TÜRK EDEBİYATINDA MEVLÂNÂ VE MEVLEVÎLİĞİ MANEVİ TEKÂMÜL İŞLEVİYLE ELE ALAN ROMANLAR ÜZERİNE BİR DEĞERLENDİRME – Fatma Şükran ELGEREN
TÜRK EDEBİYATINDA MEVLÂNÂ VE MEVLEVÎLİĞİ MANEVİ TEKÂMÜL İŞLEVİYLE ELE ALAN ROMANLAR ÜZERİNE BİR DEĞERLENDİRME
Fatma Şükran ELGEREN
Öz:
Anlatma esasına bağlı edebî türler içinde en olgun örneklerden biri olan roman, hayatın gerçekliğini kurgusal bir şekilde yansıtırken zaman zaman tarihe ve tarihî şahsiyetlere de kapılarını aralar. Temel malzemesi insan olan romanda yazar, gerçekliği kendi düzleminde şekillendirirken, bu temel malzemeyi bazen olduğu gibi aktarma bazen ise kurmacanın kendisine sağladığı özgür ortamda yeniden inşa etme yoluna gider.

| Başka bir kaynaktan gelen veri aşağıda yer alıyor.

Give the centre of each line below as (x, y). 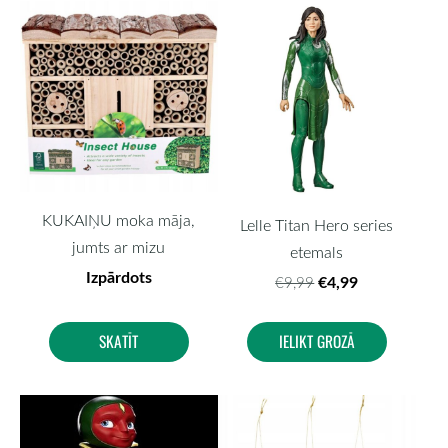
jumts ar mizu (119, 247)
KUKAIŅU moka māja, (119, 220)
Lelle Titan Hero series (317, 225)
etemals (317, 252)
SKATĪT (119, 341)
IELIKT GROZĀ (316, 341)
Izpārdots (118, 277)
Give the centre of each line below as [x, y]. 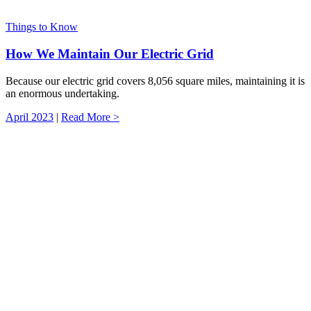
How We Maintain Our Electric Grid [110, 53]
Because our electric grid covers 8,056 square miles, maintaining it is [155, 81]
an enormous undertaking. [62, 93]
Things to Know [42, 27]
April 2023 [30, 117]
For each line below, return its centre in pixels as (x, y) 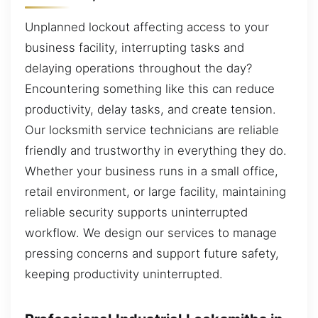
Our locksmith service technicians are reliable (152, 130)
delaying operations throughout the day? (138, 68)
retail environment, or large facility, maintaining (155, 192)
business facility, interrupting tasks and (135, 48)
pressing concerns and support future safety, (152, 254)
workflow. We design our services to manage (151, 233)
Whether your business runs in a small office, (152, 171)
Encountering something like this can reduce (150, 89)
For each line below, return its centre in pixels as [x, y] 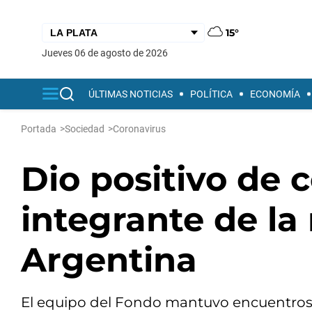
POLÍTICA [211, 94]
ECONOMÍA [275, 94]
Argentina [109, 260]
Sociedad [85, 129]
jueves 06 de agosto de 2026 [108, 53]
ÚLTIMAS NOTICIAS [131, 94]
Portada [39, 129]
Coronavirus [139, 129]
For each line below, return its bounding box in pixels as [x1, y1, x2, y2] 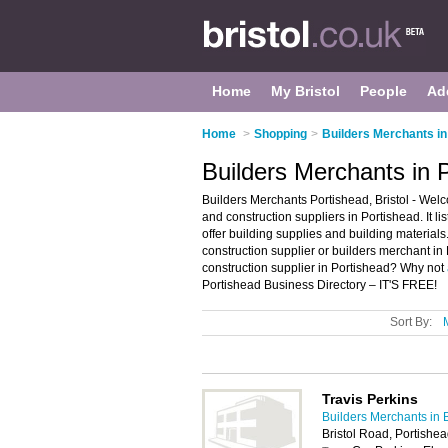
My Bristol [271, 83, 340, 99]
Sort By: [390, 315, 432, 329]
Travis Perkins [322, 391, 418, 407]
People [360, 83, 407, 99]
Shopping [254, 127, 307, 141]
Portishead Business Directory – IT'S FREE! [202, 278, 437, 292]
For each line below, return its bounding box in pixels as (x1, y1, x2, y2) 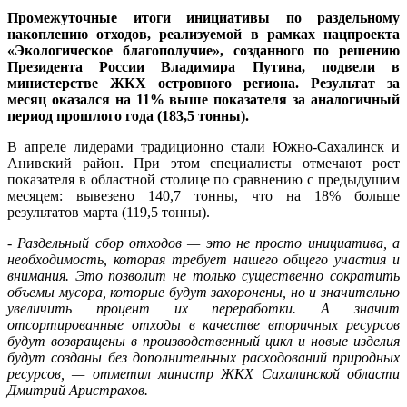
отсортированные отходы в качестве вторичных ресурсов (7, 317, 400, 333)
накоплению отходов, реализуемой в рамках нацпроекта (7, 26, 400, 43)
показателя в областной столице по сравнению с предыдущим (7, 172, 400, 188)
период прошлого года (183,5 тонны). (7, 108, 249, 124)
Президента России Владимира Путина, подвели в (7, 59, 400, 75)
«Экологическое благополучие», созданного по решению (7, 43, 400, 59)
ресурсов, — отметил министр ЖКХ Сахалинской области (7, 366, 400, 382)
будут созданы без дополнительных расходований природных (7, 350, 400, 366)
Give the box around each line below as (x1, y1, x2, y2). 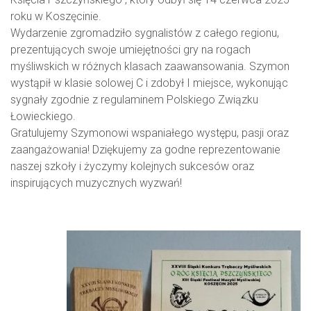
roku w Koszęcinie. (10, 10, 101, 24)
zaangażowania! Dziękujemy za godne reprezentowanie (10, 143, 280, 157)
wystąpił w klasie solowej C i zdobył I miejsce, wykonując (10, 76, 288, 90)
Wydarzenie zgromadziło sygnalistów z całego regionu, (10, 26, 279, 40)
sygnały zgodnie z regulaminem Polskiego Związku (10, 93, 258, 107)
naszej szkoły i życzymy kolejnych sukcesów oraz (10, 160, 254, 174)
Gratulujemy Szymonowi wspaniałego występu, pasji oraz (10, 126, 289, 140)
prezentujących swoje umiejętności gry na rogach (10, 43, 251, 57)
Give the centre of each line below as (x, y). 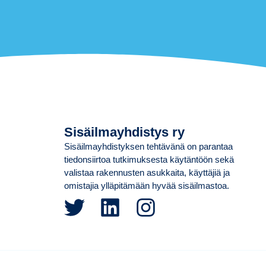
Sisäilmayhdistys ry (124, 132)
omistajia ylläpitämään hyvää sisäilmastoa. (146, 186)
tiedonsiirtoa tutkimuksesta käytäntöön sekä (149, 160)
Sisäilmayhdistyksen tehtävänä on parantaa (148, 147)
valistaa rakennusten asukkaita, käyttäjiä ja (147, 173)
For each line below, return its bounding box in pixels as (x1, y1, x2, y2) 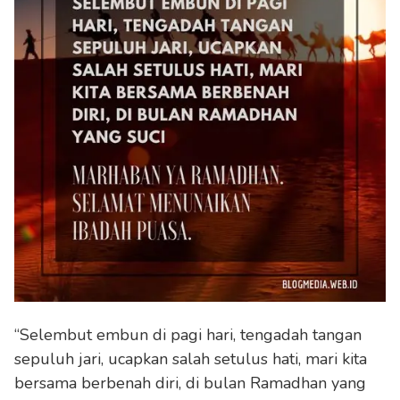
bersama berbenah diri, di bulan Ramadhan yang (14, 371, 366, 394)
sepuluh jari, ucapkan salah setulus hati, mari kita (14, 347, 367, 370)
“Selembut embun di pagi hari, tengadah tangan (14, 323, 362, 346)
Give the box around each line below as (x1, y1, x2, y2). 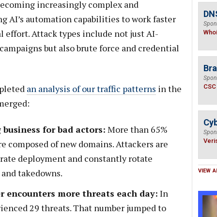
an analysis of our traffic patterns (26, 83, 156, 94)
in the (155, 83, 182, 94)
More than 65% (105, 124, 168, 135)
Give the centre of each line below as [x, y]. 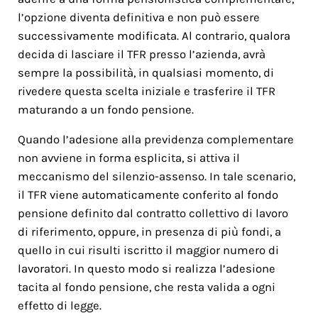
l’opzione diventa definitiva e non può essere [138, 17]
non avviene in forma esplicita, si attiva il [128, 158]
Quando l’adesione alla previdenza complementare [155, 139]
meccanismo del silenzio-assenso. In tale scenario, [156, 176]
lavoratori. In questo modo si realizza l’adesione [146, 268]
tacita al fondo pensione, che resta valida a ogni [146, 287]
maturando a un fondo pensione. [105, 109]
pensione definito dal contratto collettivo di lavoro [153, 213]
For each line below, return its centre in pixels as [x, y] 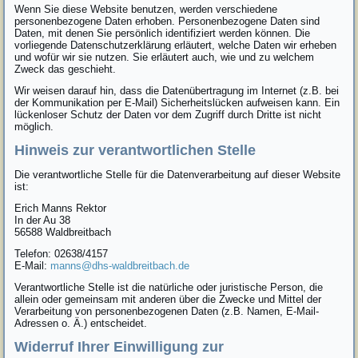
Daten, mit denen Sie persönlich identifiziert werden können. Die [163, 33]
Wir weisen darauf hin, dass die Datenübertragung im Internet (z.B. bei [177, 90]
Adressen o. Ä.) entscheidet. [81, 323]
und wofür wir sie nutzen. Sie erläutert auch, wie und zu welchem [165, 57]
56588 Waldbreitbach [63, 232]
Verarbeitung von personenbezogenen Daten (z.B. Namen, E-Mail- [167, 311]
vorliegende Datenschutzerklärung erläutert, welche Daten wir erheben [176, 45]
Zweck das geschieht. [66, 69]
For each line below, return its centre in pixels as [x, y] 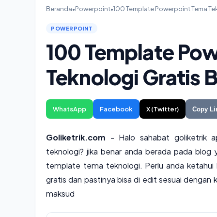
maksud [60, 194]
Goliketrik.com [76, 137]
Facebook [116, 109]
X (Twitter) [163, 109]
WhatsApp [70, 109]
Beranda [59, 9]
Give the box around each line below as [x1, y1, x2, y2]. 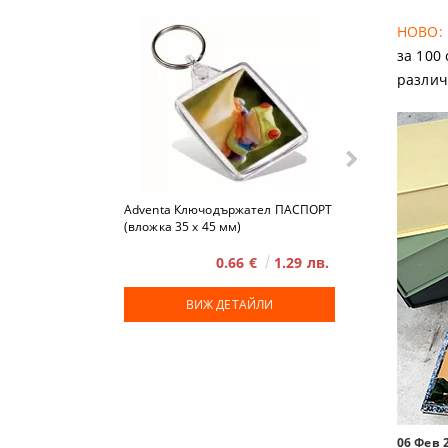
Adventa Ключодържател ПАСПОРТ [124, 201, 333, 218]
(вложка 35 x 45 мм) [124, 218, 242, 235]
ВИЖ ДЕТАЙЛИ [185, 296, 274, 313]
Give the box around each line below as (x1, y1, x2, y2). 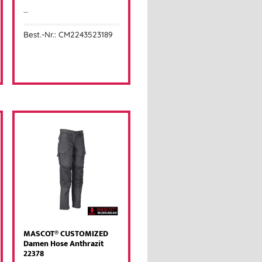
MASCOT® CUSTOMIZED (23, 227, 109, 242)
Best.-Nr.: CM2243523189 (23, 29, 113, 40)
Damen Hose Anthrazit (23, 237, 104, 251)
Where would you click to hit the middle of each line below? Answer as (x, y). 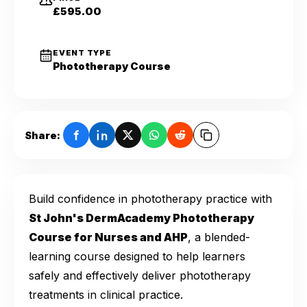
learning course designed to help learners (137, 257)
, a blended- (219, 237)
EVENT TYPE (82, 53)
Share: (42, 135)
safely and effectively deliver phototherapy (140, 276)
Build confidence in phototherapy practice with (150, 199)
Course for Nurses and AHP (108, 237)
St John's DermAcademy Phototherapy (142, 218)
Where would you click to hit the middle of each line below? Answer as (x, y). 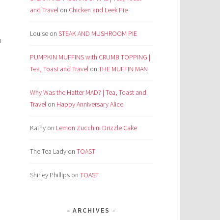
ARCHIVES (91, 210)
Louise (39, 34)
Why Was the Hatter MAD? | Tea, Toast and (88, 93)
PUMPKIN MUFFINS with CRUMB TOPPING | (90, 57)
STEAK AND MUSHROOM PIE (98, 34)
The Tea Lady (48, 151)
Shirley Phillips (50, 175)
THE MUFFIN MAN (123, 69)
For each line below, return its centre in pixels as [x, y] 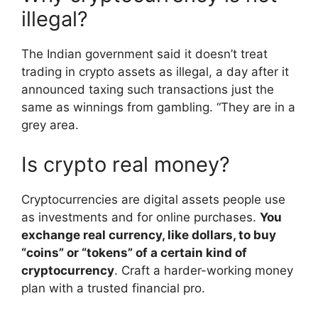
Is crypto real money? [126, 164]
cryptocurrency [68, 270]
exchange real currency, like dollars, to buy [149, 235]
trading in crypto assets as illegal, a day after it [155, 72]
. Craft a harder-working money [204, 270]
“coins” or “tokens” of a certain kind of [134, 252]
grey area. [50, 125]
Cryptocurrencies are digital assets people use [153, 199]
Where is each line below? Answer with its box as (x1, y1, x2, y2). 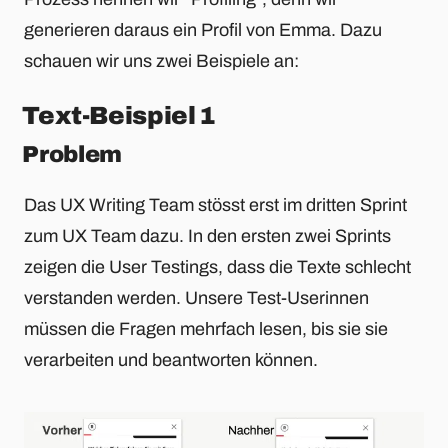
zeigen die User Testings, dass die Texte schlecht (24, 256, 411, 277)
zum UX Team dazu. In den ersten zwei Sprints (24, 225, 391, 246)
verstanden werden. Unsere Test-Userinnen (24, 287, 369, 308)
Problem (22, 142, 122, 168)
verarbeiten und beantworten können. (24, 349, 318, 370)
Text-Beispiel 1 (22, 101, 216, 129)
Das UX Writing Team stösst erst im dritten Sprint (24, 194, 407, 215)
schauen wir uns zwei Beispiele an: (24, 50, 299, 71)
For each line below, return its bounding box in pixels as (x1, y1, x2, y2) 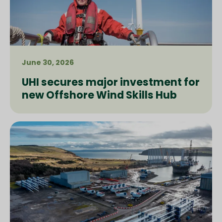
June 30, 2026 (22, 57, 74, 68)
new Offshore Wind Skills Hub (22, 88, 177, 103)
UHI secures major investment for (22, 75, 200, 90)
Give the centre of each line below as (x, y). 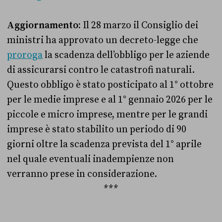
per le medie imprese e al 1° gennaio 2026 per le (110, 100)
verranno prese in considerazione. (82, 174)
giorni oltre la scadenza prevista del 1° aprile (104, 144)
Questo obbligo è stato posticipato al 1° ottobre (110, 85)
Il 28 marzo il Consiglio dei (139, 26)
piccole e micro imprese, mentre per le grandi (107, 115)
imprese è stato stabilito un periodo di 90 (97, 130)
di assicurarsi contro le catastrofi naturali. (101, 70)
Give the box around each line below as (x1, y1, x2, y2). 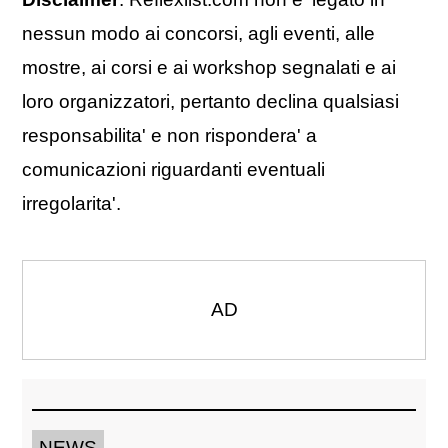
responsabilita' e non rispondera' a (22, 125, 317, 147)
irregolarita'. (22, 193, 121, 215)
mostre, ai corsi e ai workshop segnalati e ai (22, 57, 396, 79)
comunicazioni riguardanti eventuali (22, 159, 325, 181)
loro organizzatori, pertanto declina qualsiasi (22, 91, 399, 113)
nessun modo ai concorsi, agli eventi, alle (22, 23, 375, 45)
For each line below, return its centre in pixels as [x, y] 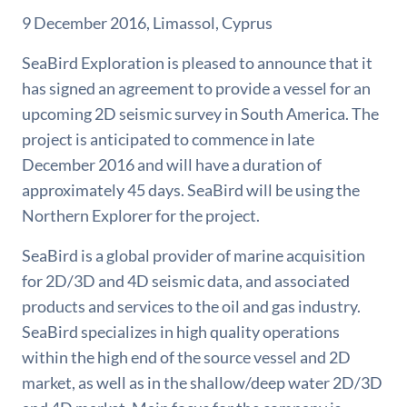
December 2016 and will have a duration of [172, 164]
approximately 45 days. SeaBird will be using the [191, 190]
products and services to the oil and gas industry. [191, 306]
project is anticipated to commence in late [168, 139]
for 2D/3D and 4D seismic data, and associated [186, 281]
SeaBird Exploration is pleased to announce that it [197, 63]
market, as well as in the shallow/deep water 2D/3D [202, 382]
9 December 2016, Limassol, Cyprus [147, 23]
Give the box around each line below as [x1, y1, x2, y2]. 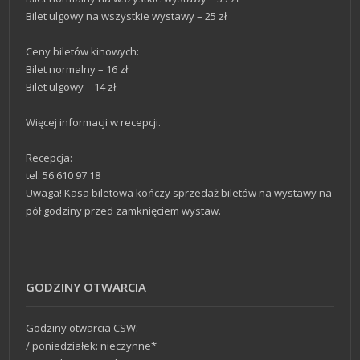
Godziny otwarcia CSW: [26, 320, 139, 335]
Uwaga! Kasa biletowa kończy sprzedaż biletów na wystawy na [26, 185, 333, 200]
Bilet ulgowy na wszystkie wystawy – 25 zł [26, 8, 227, 23]
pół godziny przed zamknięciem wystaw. [26, 202, 222, 218]
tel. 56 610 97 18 [26, 167, 101, 182]
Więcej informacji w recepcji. [26, 114, 162, 129]
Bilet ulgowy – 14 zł [26, 79, 117, 94]
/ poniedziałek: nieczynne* [26, 337, 157, 353]
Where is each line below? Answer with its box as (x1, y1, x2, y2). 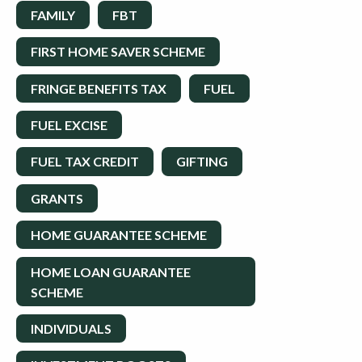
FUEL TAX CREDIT (31, 154, 139, 170)
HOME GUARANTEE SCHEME (31, 227, 207, 243)
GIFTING (176, 154, 228, 170)
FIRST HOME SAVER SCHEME (31, 44, 205, 60)
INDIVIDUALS (31, 320, 112, 336)
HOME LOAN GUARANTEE (31, 263, 191, 280)
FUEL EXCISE (31, 117, 107, 133)
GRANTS (31, 190, 83, 206)
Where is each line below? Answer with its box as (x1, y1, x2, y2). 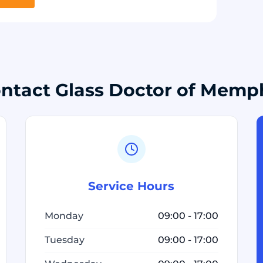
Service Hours (88, 179, 175, 193)
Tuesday (44, 234, 85, 245)
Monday (44, 210, 83, 221)
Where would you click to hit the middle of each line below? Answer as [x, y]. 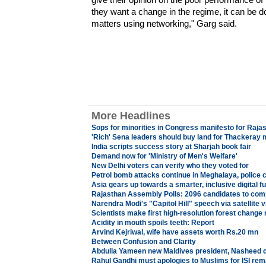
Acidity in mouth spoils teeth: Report [153, 223]
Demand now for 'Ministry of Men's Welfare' [164, 156]
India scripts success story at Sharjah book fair [171, 147]
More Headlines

Ancak yazarların tercihi ne yönde olursa olsun, romanın gerçek hayatla olan bağı önemini korumaya devam etmektedir. Bu sebeple, romancıların tarihî şahsiyetleri roman kişisi olarak kullanma eğilimleri, incelenmeye değer hususlardan biri olarak karşımıza çıkar. Asırlar öncesinden günümüze seslenmeyi başaran Mevlânâ Celâleddîn-i Rûmî de bu bakımdan romancılar için zengin bir kaynaktır. Türk-İslâm medeniyetinin yetiştirdiği en kuvvetli şahsiyetlerden biri olan Mevlânâ Celâleddîn-i Rûmî, kapsayıcı fikirleri ve eserleriyle hem İslâm coğrafyası hem de Batı dünyasında güncelliğini hâlâ korumakta olan bir mutasavvıftır. Onun vefatından sonra oğlu Sultan Veled tarafından sistemli bir hâle getirilen Mevlevîlik de, hoşgörü temelli din anlayışı ile hemen her dönemde pek çok çevrenin ilgisini çeken, entelektüel bir tarikat hüviyetini kazanmıştır. Mevlânâ ve Mevlevîliğin bu popülerliği, edebî sahada yazar ve şairlerin dikkatlerinden kaçmamış, Mevlânâ ve Mevlevîlikle ilgili şiir ve romanların yazımını beraberinde getirmiştir. Bu çalışmada, sayıları giderek artan Mevlânâ ve Mevlevîlik konulu romanlardan, manevî tekâmül boyutunu öne çıkaranlar üzerine bir değerlendirme yapılması amaçlanmıştır.